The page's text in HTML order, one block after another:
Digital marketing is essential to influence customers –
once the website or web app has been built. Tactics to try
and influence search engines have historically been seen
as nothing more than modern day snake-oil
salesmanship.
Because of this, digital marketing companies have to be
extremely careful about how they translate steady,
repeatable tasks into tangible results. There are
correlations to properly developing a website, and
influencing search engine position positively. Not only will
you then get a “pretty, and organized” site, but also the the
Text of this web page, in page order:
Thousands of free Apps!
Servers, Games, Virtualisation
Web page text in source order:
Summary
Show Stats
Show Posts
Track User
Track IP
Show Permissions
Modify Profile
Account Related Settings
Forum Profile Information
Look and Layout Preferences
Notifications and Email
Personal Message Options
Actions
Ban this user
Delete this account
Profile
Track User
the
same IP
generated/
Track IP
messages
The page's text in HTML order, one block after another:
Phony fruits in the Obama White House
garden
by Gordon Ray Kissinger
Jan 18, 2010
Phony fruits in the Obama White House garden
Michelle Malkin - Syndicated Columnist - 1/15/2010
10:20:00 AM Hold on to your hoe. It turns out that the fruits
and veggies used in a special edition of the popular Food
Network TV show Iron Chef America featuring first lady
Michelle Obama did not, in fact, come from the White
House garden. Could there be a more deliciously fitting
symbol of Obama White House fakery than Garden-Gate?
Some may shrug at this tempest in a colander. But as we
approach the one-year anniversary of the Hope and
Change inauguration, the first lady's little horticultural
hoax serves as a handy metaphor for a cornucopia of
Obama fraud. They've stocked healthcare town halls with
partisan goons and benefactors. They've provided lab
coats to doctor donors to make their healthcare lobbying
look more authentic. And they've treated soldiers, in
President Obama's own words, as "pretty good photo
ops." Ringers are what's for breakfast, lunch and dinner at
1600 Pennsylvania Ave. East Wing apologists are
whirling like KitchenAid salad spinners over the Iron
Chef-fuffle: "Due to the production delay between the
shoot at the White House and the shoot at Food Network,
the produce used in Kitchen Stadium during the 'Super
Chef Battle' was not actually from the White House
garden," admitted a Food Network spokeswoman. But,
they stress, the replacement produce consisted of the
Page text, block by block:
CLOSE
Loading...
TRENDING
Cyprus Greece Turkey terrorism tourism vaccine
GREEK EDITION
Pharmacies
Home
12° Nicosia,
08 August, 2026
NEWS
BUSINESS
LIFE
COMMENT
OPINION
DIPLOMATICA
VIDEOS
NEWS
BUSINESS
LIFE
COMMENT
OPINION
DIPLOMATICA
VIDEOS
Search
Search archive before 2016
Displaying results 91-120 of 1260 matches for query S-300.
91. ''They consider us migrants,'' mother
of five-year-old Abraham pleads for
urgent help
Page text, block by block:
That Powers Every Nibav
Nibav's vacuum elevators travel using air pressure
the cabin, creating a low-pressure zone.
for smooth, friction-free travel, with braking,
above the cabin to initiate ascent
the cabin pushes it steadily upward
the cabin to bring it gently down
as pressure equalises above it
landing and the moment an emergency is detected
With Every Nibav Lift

Exercise
Copy out every line from the one containing "landing and the" to the end of the material, both ends included.

Finished task
landing and the moment an emergency is detected
With Every Nibav Lift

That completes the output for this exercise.